这算什么要求?五彩斑斓的黑吗?他最后拍板,要求我三天之内,
拿出一版让他“一见钟情”的全新方案。这根本是不可能完成的任务。办公室里,
同事们投来的目光各不相同,有同情,但更多的是幸灾乐祸。我知道,
他们都在等着看我这个“陆太太”的笑话。有人甚至在我去茶水间的功夫,
偷偷删掉了我电脑里备份的部分设计素材。发现的时候,我气得浑身发抖,
却找不到任何证据。我只能打碎了牙往肚子里咽。那两天,我几乎是以公司为家,
通宵达旦地赶稿。咖啡一杯接一杯地灌下去,胃里烧得**辣地疼。
当我拖着一身疲惫回到别墅时,已经是凌晨三点。客厅的灯竟然还亮着。陆景深坐在沙发上,
面前的烟灰缸里堆满了烟头。他看到我这副憔悴得脱了相的样子,好看的眉头瞬间拧成死结。
“苏晚,你是蠢得无可救药吗?”他的声音嘶哑,带着压抑不住的火气。“为了一个破项目,
把自己搞成这副鬼样子?”连日来的委屈和压力,在这一刻瞬间爆发。我的眼眶发热,
声音却冷得像冰。“我蠢不蠢,都与陆总无关。”这是我第一次,如此尖锐地顶撞他。
“你不是说互不干涉吗?现在又是在做什么?关心我吗?”他被我问得一噎,
脸色瞬间变得极为难看。“你……”他站起身,高大的身影笼罩下来,带着强烈的压迫感。
我们对视着,空气中充满了剑拔弩张的气氛。最终,他什么也没说,转身大步上了楼。那晚,
我们再次分房睡。第二天一早,我顶着两个浓重的黑眼圈回到公司,
准备接受张总的最后审判。可诡异的事情发生了。那位昨天还趾高气扬的张总,
今天一见到我,脸上瞬间堆满了谄媚的笑容。“哎呀,苏**,您来了!
”他几乎是小跑着迎上来,态度一百八十度大转弯。“您的新方案我看了,简直是天才之作!

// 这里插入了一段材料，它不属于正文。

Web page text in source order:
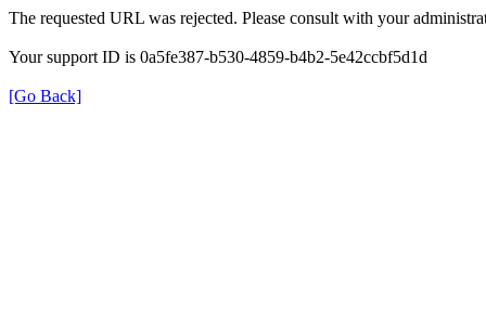
The requested URL was rejected. Please consult with your
Your support ID is 0a5fe387-b530-4859-b4b2-5e42ccbf5d1d
[Go Back]

完全就是我想要的那个感觉!”他不仅对我道歉,还主动提出在原有合同的基础上,
再加价百分之三十。我捏着那份几乎没怎么改动的方案,满心疑云。更让我震惊的是,
公司人力资源部突然下发通知,那个暗中删除我素材的同事,以“严重违纪,
损害公司利益”为由,被直接开除了。一切都顺利得太过蹊杂。我揣着满腹的困惑,
拨通了闺蜜顾晓晓的电话。顾晓晓是个活泼开朗的富家千金,也是我最好的朋友。电话那头,
她的声音兴奋得快要冲破听筒。“晚晚!你家那位也太酷了吧!”“什么?”我一头雾水。
“你还不知道?昨天半夜,陆景深直接找人收购了那个刁难你的破甲方公司!
”“现在那家公司,已经是我们家旗下的子公司了!”顾晓..。晓说的每一个字,
都像一颗炸弹,在我的脑子里轰然炸开。
“他还把那个张胖子和背后使坏的人的资料全都发了过来,点名要处理掉。”“他说,
他的人,不能白受这份委屈。”我挂了电话,失魂落魄地走到办公室的落地窗前。从这里,
可以清楚地看到市中心那栋高耸入云的陆氏集团大楼。陆景深。
那个骂我蠢得无可救药的男人,却在我不知道的时候,用最雷霆的手段,为我摆平了一切。
他骂我丢人现眼,却又用收购一家公司的方式,为我撑起了腰。复杂的情绪在我胸口翻涌,
有震惊,有感动,还有不知该如何面对的慌乱。这个嘴硬心软的男人,让我越来越看不懂了。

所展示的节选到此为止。